EVIDENCE-BASED ANSWER

Recommendations for measuring serum aminotransferase levels before initiating pharmacologic treatment for hypercholesterolemia, after 12 weeks of therapy, and periodically afterward are based on expert opinion. It is not recommended that serum creatine kinase (CK) levels be monitored for elevation indicative of myopathy during cholesterol-lowering therapy. (Grade of recommendation: D, based on expert opinion without explicit critical appraisal)

 

Evidence summary

The current expert recommendations are apparently based on the 0.5% to 3% occurrence of a persistent elevation in aminotransferases (greater than 3 times the upper limit of normal occurring on 2 or more occasions) noted in clinical studies of statins. The incidence of this asymptomatic abnormality increases in a dose-dependent fashion and usually occurs within the first 3 months of therapy. A decreased dose or discontinuation of statin therapy typically results in normalization of aminotransferase values. Yet at least 2 placebo-controlled randomized trials demonstrated no significant difference in the incidence of persistently elevated aminotransferases between statin and placebo treatment.1,2 Since there has been no study of the natural history and prognosis of persistently elevated aminotransferase values secondary to statin therapy, it is impossible to accurately estimate the need or value of screening for this complication. Gemfibrozil only rarely causes persistently elevated aminotransferase levels.

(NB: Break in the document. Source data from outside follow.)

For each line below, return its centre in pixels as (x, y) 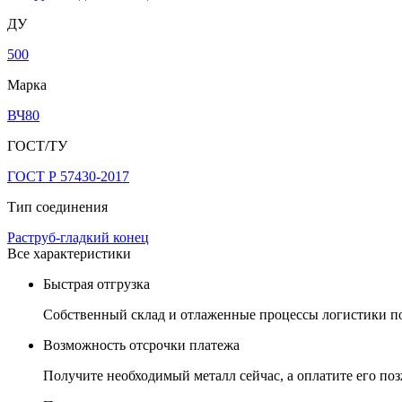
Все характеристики (69, 253)
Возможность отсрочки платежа (141, 345)
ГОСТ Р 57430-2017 (68, 176)
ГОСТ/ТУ (37, 145)
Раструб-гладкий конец (78, 237)
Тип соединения (57, 206)
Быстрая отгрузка (96, 284)
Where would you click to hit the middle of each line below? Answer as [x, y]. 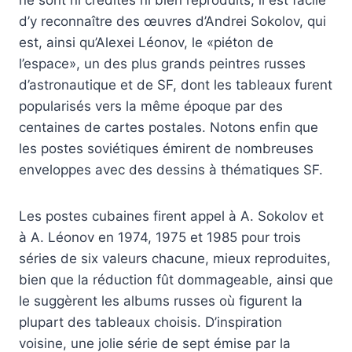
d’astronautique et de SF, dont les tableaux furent [176, 85]
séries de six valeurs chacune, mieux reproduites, [175, 259]
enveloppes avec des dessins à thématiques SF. [171, 170]
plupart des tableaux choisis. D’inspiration [150, 323]
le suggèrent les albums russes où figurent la [161, 301]
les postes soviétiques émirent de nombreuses [166, 149]
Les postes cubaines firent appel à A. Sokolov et [171, 216]
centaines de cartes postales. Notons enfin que [169, 128]

Myopathy, defined as generalized myalgia with a serum creatine kinase (CK) level greater than 10 times the upper limit of normal is rare (<0.1%), but less so when the statins are used concomitantly with medications such as gemfibrozil, nicotinic acid, antifungal azoles, macrolide antibiotics, and cyclosporine. The myalgia and CK elevation typically resolves after prompt discontinuation from treatment; several fatal cases of rhabdomyolysis, however, have been reported. Remaining alert for the symptoms of myopathy appears to be the best approach to minimize morbidity. The routine determination of serum CK during either statin or gemfibrozil monotherapy is not recommended.

Recommendations from others

For each of the currently approved statins, the US Food and Drug Administration approved labeling information generally includes liver function testing before, and at 12 weeks following, the initiation of therapy, and at any elevation of dose and periodically thereafter. Periodic liver function monitoring is also recommended for treatment with the fibric acid derivative gemfibrozil.

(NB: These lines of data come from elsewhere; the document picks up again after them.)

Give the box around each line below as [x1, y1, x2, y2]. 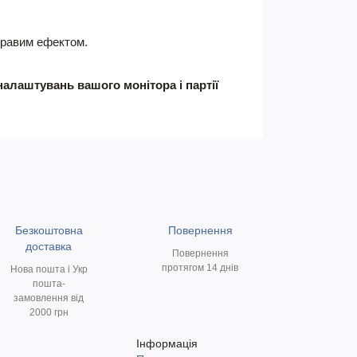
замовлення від [14, 292, 84, 304]
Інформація [136, 337, 198, 350]
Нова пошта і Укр [10, 264, 88, 275]
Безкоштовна [14, 224, 83, 237]
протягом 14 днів [162, 262, 238, 273]
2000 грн [29, 307, 69, 318]
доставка [25, 240, 72, 253]
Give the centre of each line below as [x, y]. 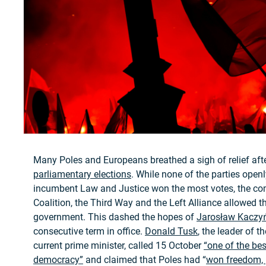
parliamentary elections [82, 174]
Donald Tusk [171, 231]
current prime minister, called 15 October [118, 245]
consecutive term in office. [89, 231]
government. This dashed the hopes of [115, 217]

The Washington Manual of Medical Therapeutics3 recommends liver function testing every 6 weeks for the first 3 months, then every 6 months afterward. The National Cholesterol Education Program guidelines do not address the appropriateness or frequency of liver function testing.4

CLINICAL COMMENTARY

Peter Danis, MD
Mercy Family Medicine St. Louis, Missouri

I have never had to stop using a statin because of elevated liver function test results. I do check a baseline level of serum alanine aminotransferase (ALT) and then repeat an ALT test when I get my lipid panel a month after initiation of therapy. After that, it is every 6 months with the lipid panel, or sooner with dosage adjustment. I reassure my patients that the problem with “muscle breakdown” is extremely rare, and I tell them to call me with any concerns regarding diffuse muscle pain. As millions of additional patients are put on these medications and experience grows, the recommendations for monitoring may change (remember monitoring captopril with complete blood cell counts?)

References

1. Downs JR, Clearfield M, Weis S, et al. JAMA 1998;279:1615-22.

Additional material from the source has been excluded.